Stablecoins: the decline of the authority of the SEC?

For a while now, the Securities and Exchange Commission (SEC) has been experiencing the same setbacks it is inflicting on the crypto industry. Its initiatives to regulate this sector are questioned on all sides. Within politicians, some want to limit or even remove all regulatory power in this crypto market.

Decrease the SEC in favor of federal banking regulators

The noose is tightening more and more around the SEC. Its efforts to regulate the stablecoin market are not only disputed. Some have made it their mission to block the veto it exercises over the crypto market.

This is the case of the Republicans in the House of Representatives. According to recent information, these parliamentarians have introduced a bill which could counter SEC regulatory actions. The initiative launched on Monday April 24 particularly targets the stablecoin market. It aims to deprive the American stock market policeman of all power to regulate this market.

The fact that we got there is no coincidence. The situation is mainly explained by the feeling of weariness of the representatives, faced with the inconsistency of the regulation of this segment.

However, the events surrounding the BUSD stablecoin are believed to have been the straw that broke the camel’s back. Indeed, the recently opened investigation against the stakeholders of this crypto (Binance/Paxos) went badly with the representatives.

Some like French Hill from Arkansas said last week that they had been “disappointed with the SEC’s approach to digital assets, especially stablecoins, but also other aspects, as it does not provide clarity.”

For those, it is clear that the SEC and its leader Gary Gensler are no longer in control.
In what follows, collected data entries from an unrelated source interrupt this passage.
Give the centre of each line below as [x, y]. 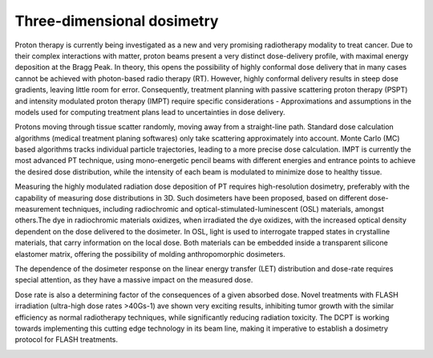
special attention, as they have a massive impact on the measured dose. [134, 280]
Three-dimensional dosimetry [117, 21]
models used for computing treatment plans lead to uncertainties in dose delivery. [150, 112]
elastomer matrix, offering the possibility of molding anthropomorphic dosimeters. [150, 254]
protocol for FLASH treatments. [67, 340]
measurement [38, 210]
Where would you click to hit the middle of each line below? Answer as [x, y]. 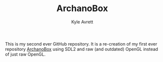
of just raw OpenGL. [25, 54]
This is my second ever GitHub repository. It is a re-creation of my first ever [81, 44]
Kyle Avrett [82, 22]
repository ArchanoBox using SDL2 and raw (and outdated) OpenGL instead [81, 49]
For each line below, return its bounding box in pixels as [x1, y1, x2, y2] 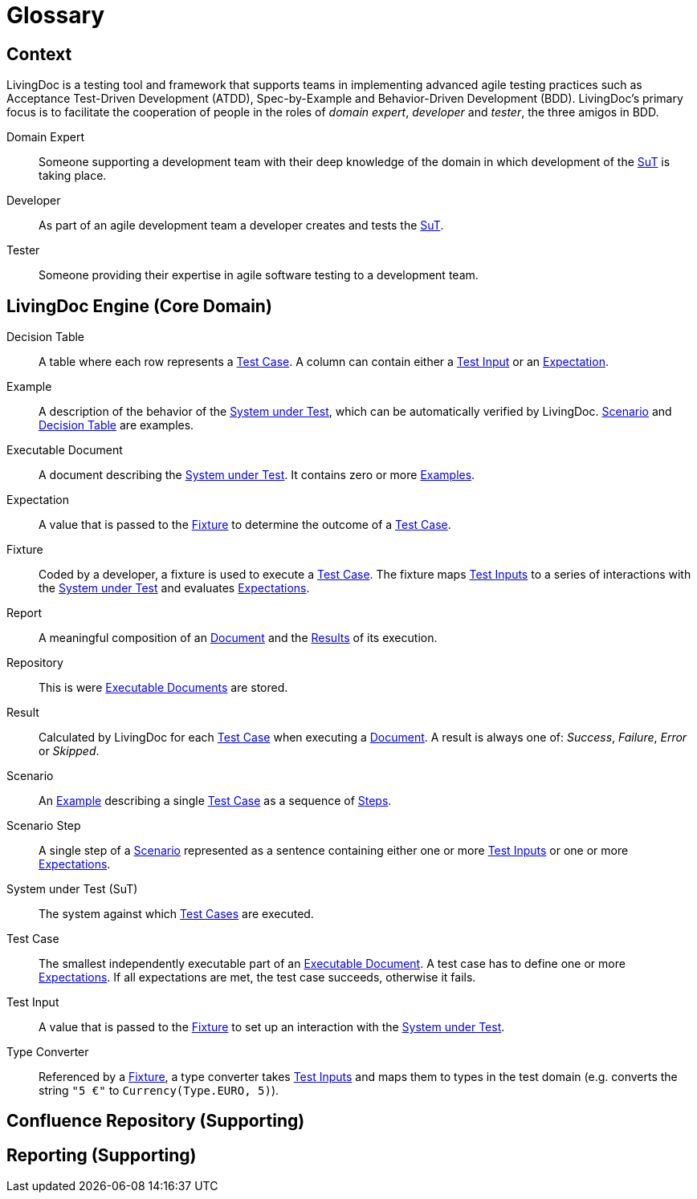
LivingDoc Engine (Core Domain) [6, 295, 272, 316]
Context [6, 43, 72, 64]
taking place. [39, 169, 107, 183]
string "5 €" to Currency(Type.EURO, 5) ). [39, 1083, 279, 1098]
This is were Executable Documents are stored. [39, 681, 288, 695]
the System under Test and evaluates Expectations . [39, 581, 310, 595]
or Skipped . [39, 744, 100, 758]
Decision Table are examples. [39, 418, 194, 433]
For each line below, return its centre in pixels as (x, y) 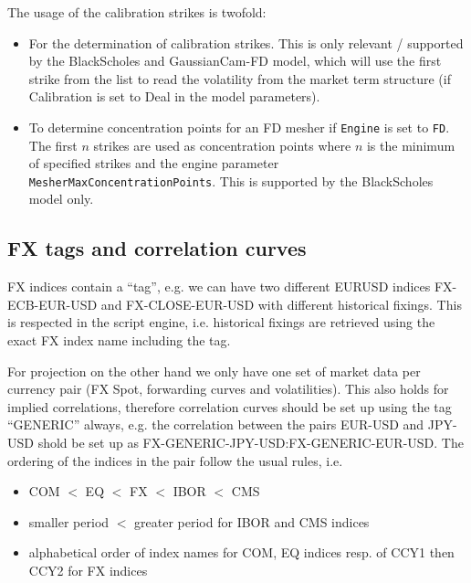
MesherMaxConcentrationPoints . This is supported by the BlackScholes (231, 180)
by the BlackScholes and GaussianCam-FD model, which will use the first (235, 61)
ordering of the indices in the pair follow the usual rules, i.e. (175, 460)
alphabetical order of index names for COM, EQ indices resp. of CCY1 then (241, 552)
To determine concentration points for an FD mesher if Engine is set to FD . (239, 127)
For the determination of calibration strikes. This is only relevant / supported (246, 42)
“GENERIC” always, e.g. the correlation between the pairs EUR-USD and (216, 424)
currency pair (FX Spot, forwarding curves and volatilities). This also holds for (228, 389)
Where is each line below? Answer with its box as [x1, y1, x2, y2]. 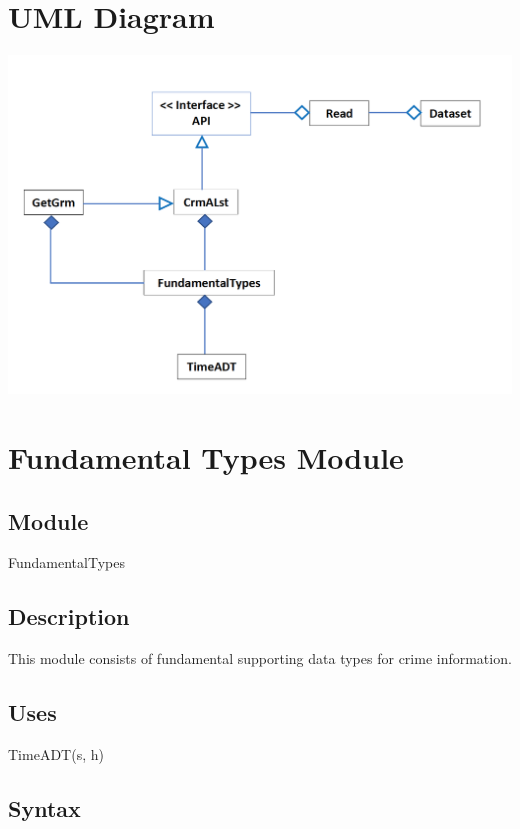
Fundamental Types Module [8, 437, 404, 478]
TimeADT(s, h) [8, 744, 104, 764]
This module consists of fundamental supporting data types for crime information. [8, 648, 512, 669]
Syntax [8, 792, 81, 823]
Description [8, 601, 130, 632]
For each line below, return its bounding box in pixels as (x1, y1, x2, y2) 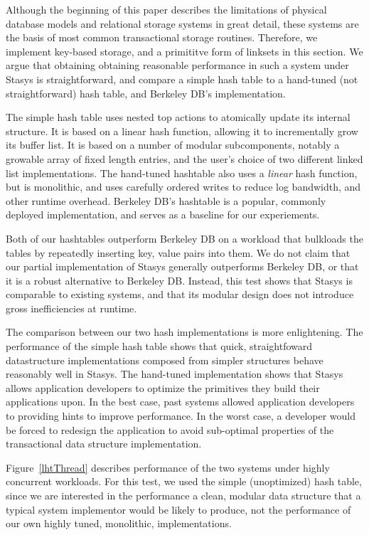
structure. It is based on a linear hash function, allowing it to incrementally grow (6, 123, 358, 138)
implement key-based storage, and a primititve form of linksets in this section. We (6, 43, 363, 58)
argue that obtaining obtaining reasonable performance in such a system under (6, 58, 349, 73)
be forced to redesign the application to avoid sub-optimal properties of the (6, 422, 334, 437)
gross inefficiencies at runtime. (6, 300, 137, 315)
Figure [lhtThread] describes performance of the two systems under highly (6, 460, 330, 475)
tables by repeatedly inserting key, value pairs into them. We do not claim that (6, 245, 351, 260)
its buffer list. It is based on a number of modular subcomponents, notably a (6, 137, 340, 152)
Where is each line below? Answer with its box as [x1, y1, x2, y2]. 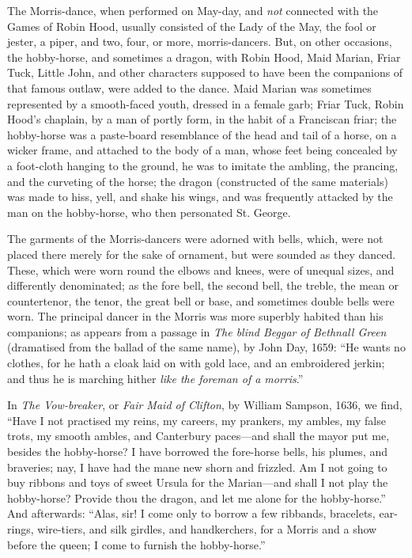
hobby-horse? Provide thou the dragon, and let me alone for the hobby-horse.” [7, 489, 386, 506]
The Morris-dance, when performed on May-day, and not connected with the [7, 2, 379, 18]
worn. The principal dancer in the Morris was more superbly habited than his [7, 308, 384, 325]
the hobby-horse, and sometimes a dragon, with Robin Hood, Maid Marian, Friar [7, 48, 401, 65]
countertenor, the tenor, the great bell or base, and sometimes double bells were [7, 292, 395, 309]
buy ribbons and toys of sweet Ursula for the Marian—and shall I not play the [7, 474, 388, 491]
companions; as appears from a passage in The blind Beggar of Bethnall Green [7, 323, 387, 340]
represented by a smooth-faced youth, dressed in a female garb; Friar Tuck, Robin [7, 95, 404, 112]
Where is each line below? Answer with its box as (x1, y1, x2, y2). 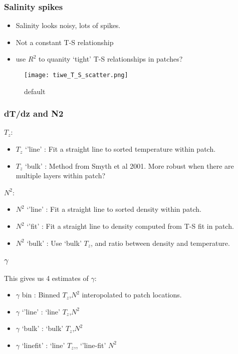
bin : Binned (22, 289, 60, 300)
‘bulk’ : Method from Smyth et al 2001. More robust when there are (25, 160, 234, 171)
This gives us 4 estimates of (4, 272, 89, 283)
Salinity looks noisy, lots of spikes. (16, 20, 121, 31)
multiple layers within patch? (16, 170, 106, 181)
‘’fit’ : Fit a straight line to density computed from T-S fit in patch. (27, 221, 234, 231)
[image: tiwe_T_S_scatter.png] (24, 72, 128, 79)
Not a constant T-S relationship (16, 37, 114, 47)
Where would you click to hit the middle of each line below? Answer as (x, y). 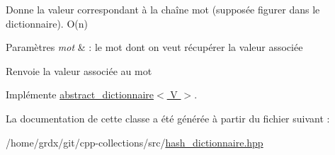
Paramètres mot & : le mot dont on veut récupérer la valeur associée (154, 47)
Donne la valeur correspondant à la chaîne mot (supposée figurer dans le (163, 9)
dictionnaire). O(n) (47, 23)
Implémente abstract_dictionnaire (80, 94)
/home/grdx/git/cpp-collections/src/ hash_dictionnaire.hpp (135, 142)
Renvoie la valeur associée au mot (79, 70)
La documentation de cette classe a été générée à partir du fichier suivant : (168, 118)
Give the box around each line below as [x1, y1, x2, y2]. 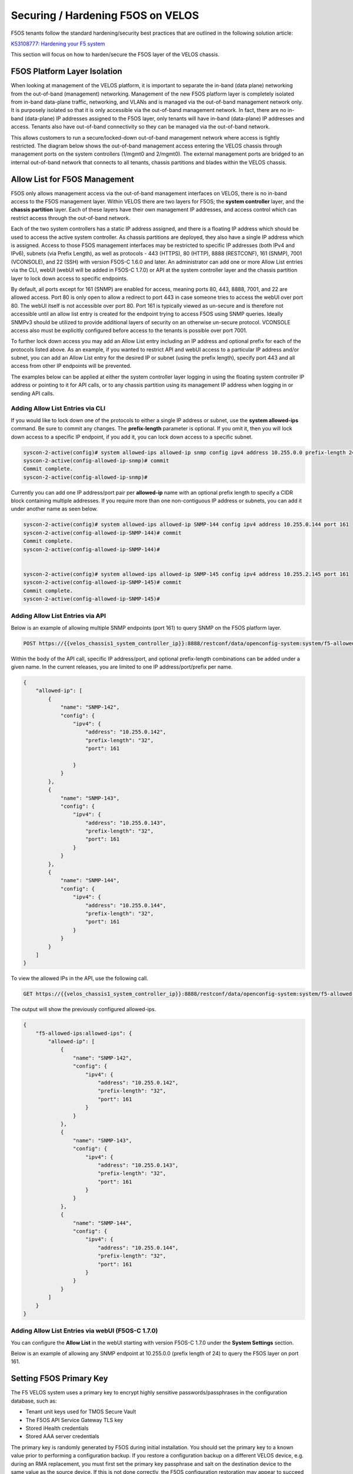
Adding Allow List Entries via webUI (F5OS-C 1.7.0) [11, 1327, 158, 1335]
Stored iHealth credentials [25, 1424, 89, 1432]
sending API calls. [11, 390, 55, 397]
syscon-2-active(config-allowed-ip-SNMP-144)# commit [23, 529, 182, 536]
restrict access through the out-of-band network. [11, 214, 131, 221]
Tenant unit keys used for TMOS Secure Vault [25, 1408, 136, 1415]
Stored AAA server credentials [25, 1433, 99, 1440]
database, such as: [11, 1397, 57, 1404]
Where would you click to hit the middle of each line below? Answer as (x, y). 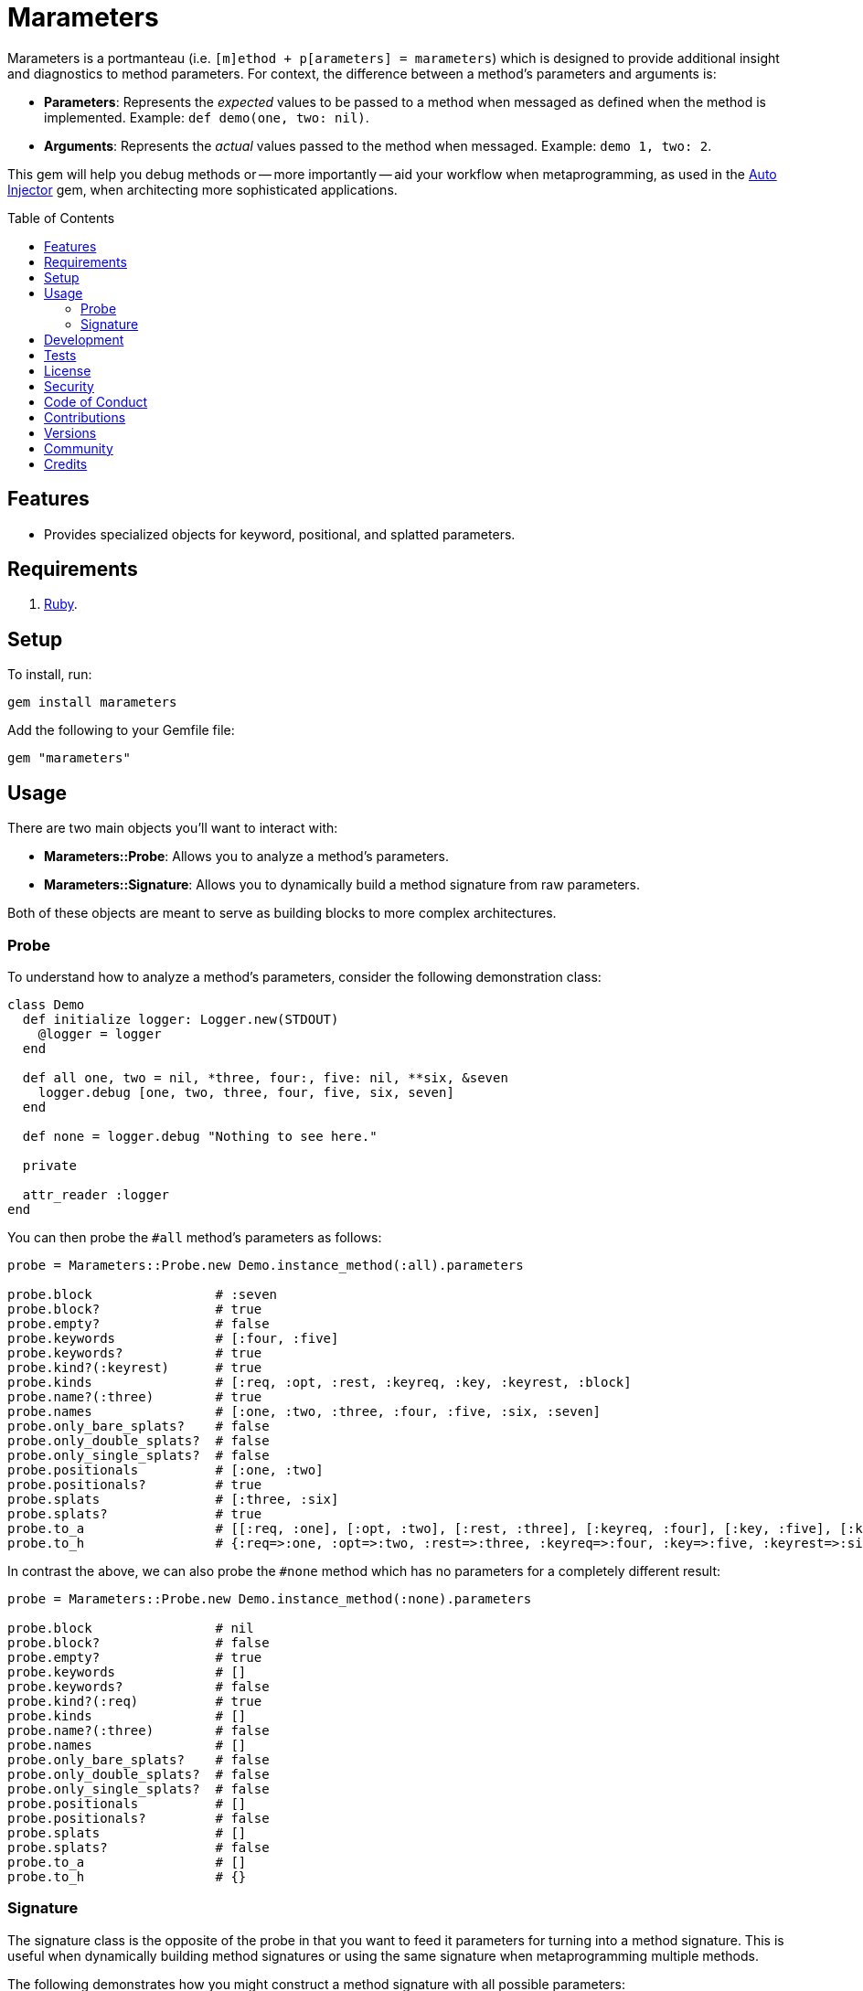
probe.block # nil (131, 1628)
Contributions (85, 417)
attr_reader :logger (96, 1194)
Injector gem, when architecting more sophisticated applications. (202, 189)
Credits (66, 463)
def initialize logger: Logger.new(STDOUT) (181, 1019)
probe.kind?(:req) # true (135, 1701)
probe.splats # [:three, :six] (173, 1499)
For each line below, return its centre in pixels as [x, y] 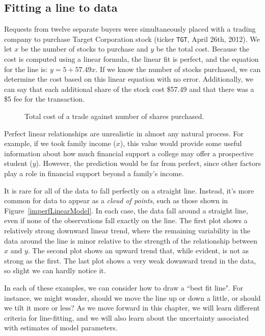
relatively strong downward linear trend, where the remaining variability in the [127, 230]
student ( [18, 163]
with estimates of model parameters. [61, 328]
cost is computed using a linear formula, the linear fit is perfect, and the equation [131, 59]
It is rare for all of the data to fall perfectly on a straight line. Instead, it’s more [129, 190]
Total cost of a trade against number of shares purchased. [114, 116]
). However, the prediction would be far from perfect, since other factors [148, 163]
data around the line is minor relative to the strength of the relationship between [131, 240]
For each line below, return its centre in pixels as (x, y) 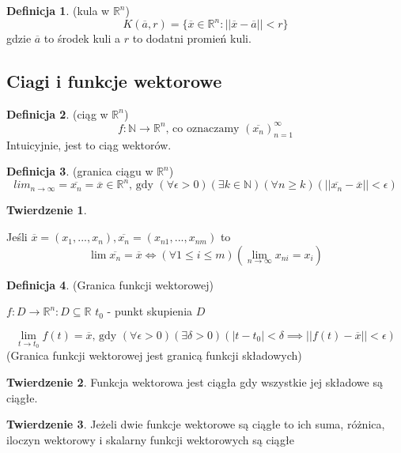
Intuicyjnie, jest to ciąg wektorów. (89, 144)
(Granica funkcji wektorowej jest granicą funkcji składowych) (154, 355)
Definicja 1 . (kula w (58, 10)
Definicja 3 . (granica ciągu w (80, 171)
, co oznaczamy (202, 128)
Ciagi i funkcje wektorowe (114, 81)
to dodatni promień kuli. (192, 38)
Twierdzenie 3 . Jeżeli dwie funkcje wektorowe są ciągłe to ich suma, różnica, (196, 424)
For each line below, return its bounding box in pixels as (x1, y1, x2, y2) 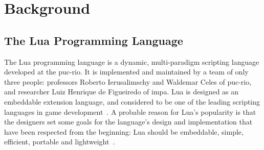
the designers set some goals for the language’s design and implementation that (4, 116, 253, 127)
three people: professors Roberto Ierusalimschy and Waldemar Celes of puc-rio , (4, 76, 252, 87)
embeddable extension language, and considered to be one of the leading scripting (4, 96, 260, 107)
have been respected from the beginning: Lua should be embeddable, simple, (4, 126, 244, 137)
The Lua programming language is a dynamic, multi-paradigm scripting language (4, 56, 259, 67)
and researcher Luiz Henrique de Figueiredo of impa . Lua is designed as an (4, 86, 239, 97)
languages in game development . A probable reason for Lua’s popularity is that (4, 106, 256, 117)
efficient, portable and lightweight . (4, 136, 115, 147)
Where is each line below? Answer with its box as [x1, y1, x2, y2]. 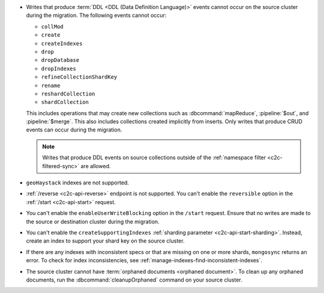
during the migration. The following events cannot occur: [26, 12, 167, 19]
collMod [41, 23, 64, 30]
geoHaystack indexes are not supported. [26, 179, 129, 186]
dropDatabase [41, 57, 80, 64]
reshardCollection [41, 90, 95, 97]
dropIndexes [41, 65, 76, 72]
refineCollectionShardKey [41, 74, 118, 80]
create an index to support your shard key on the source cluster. [26, 237, 185, 244]
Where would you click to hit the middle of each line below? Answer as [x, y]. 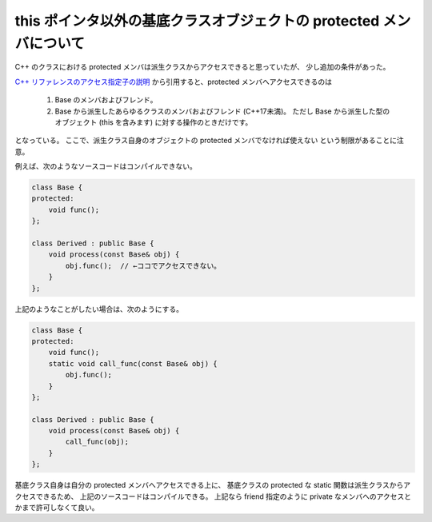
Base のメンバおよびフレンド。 [106, 100]
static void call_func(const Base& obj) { [133, 363]
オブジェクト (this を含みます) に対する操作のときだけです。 [154, 122]
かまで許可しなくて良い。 [57, 507]
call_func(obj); [97, 442]
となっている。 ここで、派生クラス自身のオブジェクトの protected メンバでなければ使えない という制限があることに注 [209, 141]
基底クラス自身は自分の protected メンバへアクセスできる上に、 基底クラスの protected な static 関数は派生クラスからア [213, 485]
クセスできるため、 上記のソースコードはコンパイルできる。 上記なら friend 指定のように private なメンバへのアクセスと [213, 496]
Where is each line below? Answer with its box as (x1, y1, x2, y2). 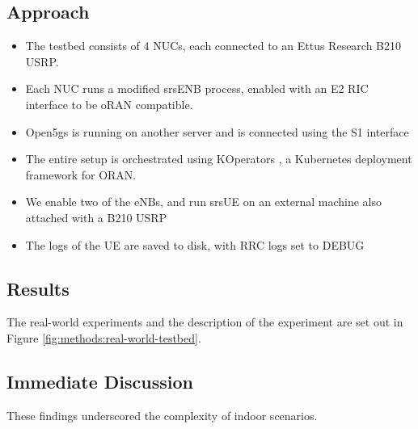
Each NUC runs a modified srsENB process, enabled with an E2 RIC (25, 80, 369, 97)
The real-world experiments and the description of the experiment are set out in (6, 313, 403, 330)
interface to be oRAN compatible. (25, 95, 193, 112)
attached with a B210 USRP (25, 208, 167, 225)
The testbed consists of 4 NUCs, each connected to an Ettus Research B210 (25, 37, 402, 54)
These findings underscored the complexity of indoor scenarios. (6, 406, 318, 423)
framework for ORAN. (25, 166, 137, 183)
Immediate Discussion (6, 368, 193, 393)
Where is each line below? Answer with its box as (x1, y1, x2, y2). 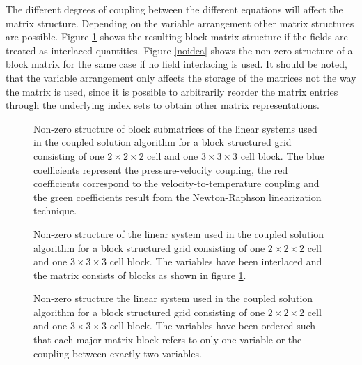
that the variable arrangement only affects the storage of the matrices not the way (6, 70, 356, 84)
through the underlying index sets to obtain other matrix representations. (6, 98, 320, 112)
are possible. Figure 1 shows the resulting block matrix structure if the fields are (6, 29, 348, 44)
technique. (33, 203, 77, 218)
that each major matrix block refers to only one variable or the (33, 332, 302, 347)
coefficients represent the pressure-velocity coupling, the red (33, 162, 288, 177)
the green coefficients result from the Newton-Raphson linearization (33, 189, 322, 204)
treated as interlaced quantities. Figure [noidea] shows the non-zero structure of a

Those that might be, however, are federal and state regulators, banks and credit unions.

Because, if this measure passed, it is ultimately the latter who will have the right to decide on the regulation of the stablecoin market. The rules envisaged on the latter in the new bill also seem very general.

For example, they focus on stablecoins used for payments. This, while being complementary to the legislation on the crypto market, envisaged in the United States. It is certain that in the event of adoption, the crypto industry should be rubbing its hands.